Cancer Tests Cancelled Due to Nuclear Reactor Shutdown

December 5, 2007 · Print This Article · Email This Post

PET Scan, Nuclear Medicine

Tests to detect cancer in thousands of patients throughout Canada, the United States and other countries have been canceled because the Chalk River, Ontario nuclear reactor, which produces radioisotopes for more than two-thirds of the world’s nuclear medicine imaging, has been closed for repairs.

 

PET Scan of the Torso

The radioisotopes produced at the nuclear reactor are most commonly used in positive emission tomography (PET) scans to detect cancers including brain cancer, head and neck cancer, lung cancer and colorectal cancer. They have a short shelf live and must be used almost immediately, once received in a testing center which has a PET scanner. The radioactive isotopes, usually in the form of low-dose radioactive sugar (glucose), are injected into a vein, with subsequent imaging producing some of the earliest diagnostic scanning results available. A PET scan typically yields results before physical abnormalities appear in a patient. Cancerous areas take up more radioactive material than does normal surrounding tissue, making the cancerous areas easy to spot with a PET scan.

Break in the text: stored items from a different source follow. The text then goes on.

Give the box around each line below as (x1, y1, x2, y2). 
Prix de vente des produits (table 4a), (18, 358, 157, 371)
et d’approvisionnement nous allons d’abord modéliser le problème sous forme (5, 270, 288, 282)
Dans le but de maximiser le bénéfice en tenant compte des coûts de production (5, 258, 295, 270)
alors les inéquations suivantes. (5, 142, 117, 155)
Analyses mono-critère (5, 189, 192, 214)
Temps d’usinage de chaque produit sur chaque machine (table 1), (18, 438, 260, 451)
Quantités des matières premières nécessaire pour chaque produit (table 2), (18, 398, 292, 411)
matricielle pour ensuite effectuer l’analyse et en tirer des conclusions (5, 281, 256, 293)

The Chalk River facility was closed two weeks ago for maintenance and scheduled repairs, resulting in a nationwide shortage of the isotopes in Canada. But during the closure, it was discovered that there were more problems to repair than anticipated. According to Atomic Energy of Canada Ltd., which owns the Chalk River facility, the reactor won’t be fully functional for another 10 days.

In Nova Scotia, about 150 seriously ill patients have had their PET scans cancelled in Halifax and Sydney this week, with Dr. Andrew Ross, a Halifax nuclear medicine specialist, saying that he’s cancelled tests on 100 patients and predicts he will have to cancel another 100 tests next week. Ross was quoted by the CBC as saying: “It’s an absolutely devastating turn of events for us…This is the first full-scale interruption that I have experienced in my 20 years of practice.”

Chalk River, Ontario Nuclear Reactor

Doctors are frustrated that there is no contingency plan in place, particularly since there are only a few producers of the radioactive isotopes in the world. For over 10 years, a government plan to construct two replacement reactors has been on hold. While the plans are complete, regulatory approval has not yet been received. Dawn Marie King, of Toronto’s University Health Network, commented: “Seeing as [how] this shortage is going on for longer than expected, there’s [sic] definitely going to be issues. We are held hostage by it, to be frank.”